Smaller models benefit the most (7B-scale gains are pronounced), while larger models show smaller but still consistent improvements.
DROP (reading comprehension requiring cross-sentence reasoning) exhibits the most substantial gains, indicating that sentence delimiters help models better process sentence-encoded facts and their relations.
Seg-FT outperforms Std-FT on all 7 benchmarks, whereas Pause-FT degrades on knowledge-intensive tasks (MMLU, GPQA).
Sentence-awareness generalizes to code generation (HumanEval +6.09%), with the model learning to insert delimiters within code as well.
Analysis using probability-based vs. CoT-based evaluation reveals that delimiters do not improve knowledge retrieval but enhance multi-step reasoning processes.

Highlights & Insights¶

The insight that sentences are "natural cognitive chunks" is particularly compelling: the performance of fixed \(n\)-token chunking follows an inverted-U curve, with the optimal range \(n \in [32, 64]\) corresponding precisely to typical sentence lengths, confirming that the sentence level is the optimal granularity for information processing.
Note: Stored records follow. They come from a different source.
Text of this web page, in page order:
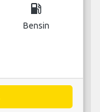
local_gas_station
Bensin
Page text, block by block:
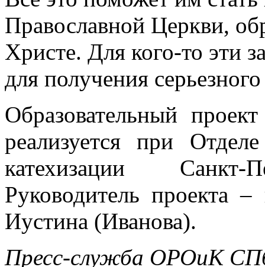
Православной Церкви,
Христе. Для кого-то эти
для получения
Образовательный
реализуется при
катехизации Санкт-
Руководитель проекта
Иустина (Иванова).
Пресс-служба ОРОиК
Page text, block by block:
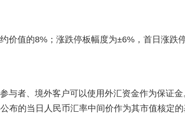
价值的8%；涨跌停板幅度为±6%，首日涨跌
与者、境外客户可以使用外汇资金作为保证金
布的当日人民币汇率中间价作为其市值核定
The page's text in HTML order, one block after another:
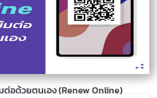
ายน 2567 เวลา 14.00 - 15.30 น.
หมายเหตุ: ผู้เข้ารับการอบรมจะได้รับใบ
และทำแบบประเมินเสร็จสิ้น
11.19 น. อ่านเพิ่มเติม
ต่อด้วยตนเอง (Renew Online)
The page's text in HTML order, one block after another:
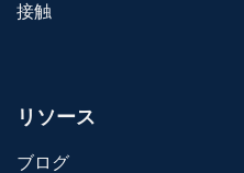
接触
リソース
ブログ
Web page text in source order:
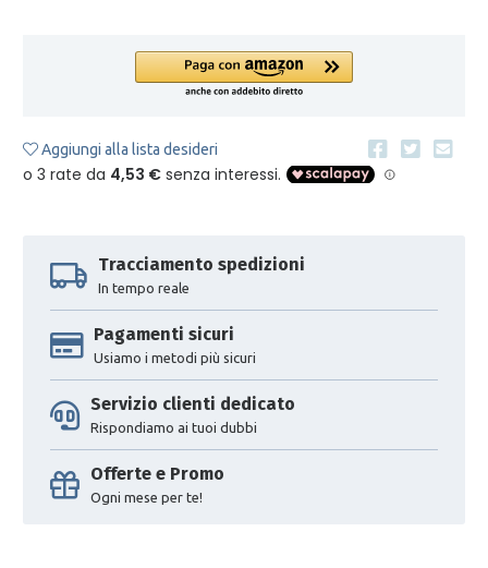
Aggiungi alla lista desideri
Tracciamento spedizioni
In tempo reale
Pagamenti sicuri
Usiamo i metodi più sicuri
Servizio clienti dedicato
Rispondiamo ai tuoi dubbi
Offerte e Promo
Ogni mese per te!
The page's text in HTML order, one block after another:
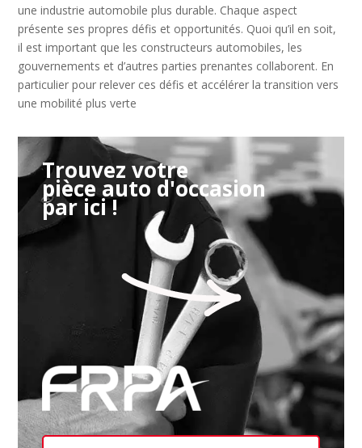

This parallels the concept of cognitive chunking in humans.
A key improvement over the "free lunch" methodology: compared to the indiscriminate insertion of pause tokens, exploiting linguistic priors (sentence boundaries) makes the approach more robust and general, eliminating the need for task-specific hyperparameter tuning.
The unexpected generalization of SFT to code is thought-provoking: sentence segmentation patterns in natural language transfer to line structure in code, suggesting that both share some form of structural prior.
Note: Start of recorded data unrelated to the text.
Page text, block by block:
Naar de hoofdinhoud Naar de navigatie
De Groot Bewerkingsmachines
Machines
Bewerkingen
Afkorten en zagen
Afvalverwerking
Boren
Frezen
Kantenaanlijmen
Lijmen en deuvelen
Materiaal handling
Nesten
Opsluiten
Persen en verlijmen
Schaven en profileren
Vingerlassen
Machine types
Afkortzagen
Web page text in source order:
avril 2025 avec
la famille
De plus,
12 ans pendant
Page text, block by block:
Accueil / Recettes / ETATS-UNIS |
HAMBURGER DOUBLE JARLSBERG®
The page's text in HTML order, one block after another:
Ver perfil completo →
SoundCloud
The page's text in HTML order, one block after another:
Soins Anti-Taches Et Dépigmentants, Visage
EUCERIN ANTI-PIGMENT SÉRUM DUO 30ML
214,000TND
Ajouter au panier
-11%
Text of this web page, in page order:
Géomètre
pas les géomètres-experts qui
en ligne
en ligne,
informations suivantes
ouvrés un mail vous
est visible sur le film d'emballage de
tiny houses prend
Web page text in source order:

Limitations & Future Work¶

ICL depends on sufficient context length to accommodate few-shot examples, limiting its applicability in zero-shot or context-restricted scenarios.
SFT is validated only on Llama3-8B-Base; SFT experiments on larger models are absent.
Sentence segmentation relies on an external tool (SaT-12L-sm), which may introduce segmentation errors.
The authors do not explore adaptive selection of delimiter insertion positions during training (e.g., inserting only at critical sentence boundaries).
Gains are relatively modest for highly structured tasks such as mathematical reasoning, with slight degradation on MATH for certain models.
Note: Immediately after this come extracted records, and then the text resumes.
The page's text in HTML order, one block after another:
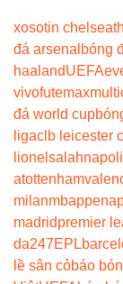
xosotin chelsea
đá arsenal bóng
haalandUEFA
vivofutemax
đá world cup
ligaclb leicester
lionel salahnapoli
atottenham
milanmbappe
madridpremier
da247EPL
lề sân cỏbáo

vs. Pause Token (Goyal et al. 2024): Pause Token inserts markers indiscriminately and requires task-specific tuning, whereas this work exploits sentence boundaries as a linguistic prior, yielding greater robustness and generalizability. The SFT experiments directly demonstrate that Seg-FT outperforms Pause-FT overall.
vs. CoT Reasoning: CoT enhances capability through explicit generation of reasoning steps but increases token consumption, whereas the proposed approach improves reasoning via implicit sentence delimiting at near-zero additional overhead. Ablation experiments show that the two approaches act synergistically.

Rating¶

Novelty: ⭐⭐⭐⭐ The sentence-boundary delimiter idea is simple yet effective, with a clear and well-grounded intuition rooted in cognitive science.
Experimental Thoroughness: ⭐⭐⭐⭐ Covers multiple models and tasks with rich ablation analyses (delimiter selection, granularity, mechanistic analysis).
Writing Quality: ⭐⭐⭐⭐ Motivation and experimental logic are clear; analysis is thorough.
Value: ⭐⭐⭐⭐ Provides a practical free-lunch method, though gains are more limited on larger models.